== EXERCISE MATERIALS ==

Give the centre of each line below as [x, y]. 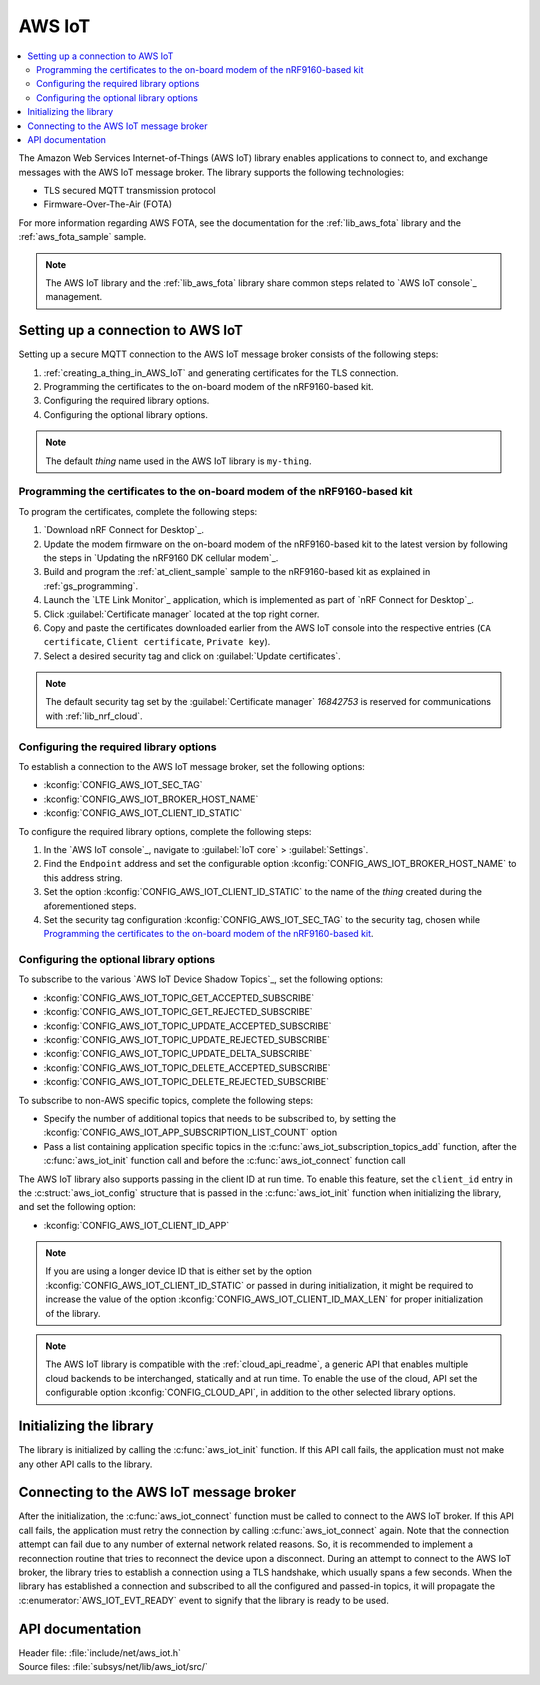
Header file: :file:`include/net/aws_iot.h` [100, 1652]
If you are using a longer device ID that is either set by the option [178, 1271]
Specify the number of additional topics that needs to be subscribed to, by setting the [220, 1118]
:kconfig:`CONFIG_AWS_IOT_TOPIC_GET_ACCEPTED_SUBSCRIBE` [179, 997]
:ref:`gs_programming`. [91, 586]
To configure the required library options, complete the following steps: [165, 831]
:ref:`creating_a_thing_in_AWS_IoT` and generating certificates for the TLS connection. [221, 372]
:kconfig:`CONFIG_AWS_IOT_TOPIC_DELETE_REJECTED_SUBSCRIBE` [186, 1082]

===
== EXERCISE MATERIALS ==

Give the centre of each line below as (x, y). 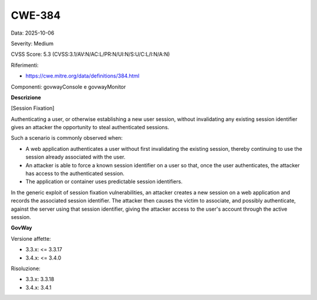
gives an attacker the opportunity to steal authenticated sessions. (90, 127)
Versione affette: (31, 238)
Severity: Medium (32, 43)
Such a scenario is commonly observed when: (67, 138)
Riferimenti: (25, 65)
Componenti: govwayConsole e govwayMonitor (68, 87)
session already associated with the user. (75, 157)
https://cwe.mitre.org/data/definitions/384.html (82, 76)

===
== EXERCISE MATERIALS ==

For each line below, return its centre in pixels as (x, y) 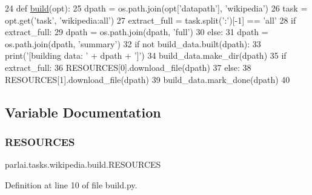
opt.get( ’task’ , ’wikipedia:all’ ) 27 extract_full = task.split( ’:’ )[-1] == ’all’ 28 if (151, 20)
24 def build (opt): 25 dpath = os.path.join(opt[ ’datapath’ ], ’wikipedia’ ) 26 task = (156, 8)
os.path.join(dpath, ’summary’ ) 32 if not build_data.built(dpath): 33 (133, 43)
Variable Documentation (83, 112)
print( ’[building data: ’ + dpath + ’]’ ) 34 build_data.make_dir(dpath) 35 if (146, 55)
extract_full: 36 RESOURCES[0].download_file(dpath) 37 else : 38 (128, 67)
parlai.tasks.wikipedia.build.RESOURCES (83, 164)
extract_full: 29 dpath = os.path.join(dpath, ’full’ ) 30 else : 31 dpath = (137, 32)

===

EXERCISE REQUIREMENTS: From the records above, reproduce exactly the lines from the one with "Variable Documentation (83, 112)" to the one with "extract_full: 29 dpath", both included, and no others.

RESULT:
Variable Documentation (83, 112)
print( ’[building data: ’ + dpath + ’]’ ) 34 build_data.make_dir(dpath) 35 if (146, 55)
extract_full: 36 RESOURCES[0].download_file(dpath) 37 else : 38 (128, 67)
parlai.tasks.wikipedia.build.RESOURCES (83, 164)
extract_full: 29 dpath = os.path.join(dpath, ’full’ ) 30 else : 31 dpath = (137, 32)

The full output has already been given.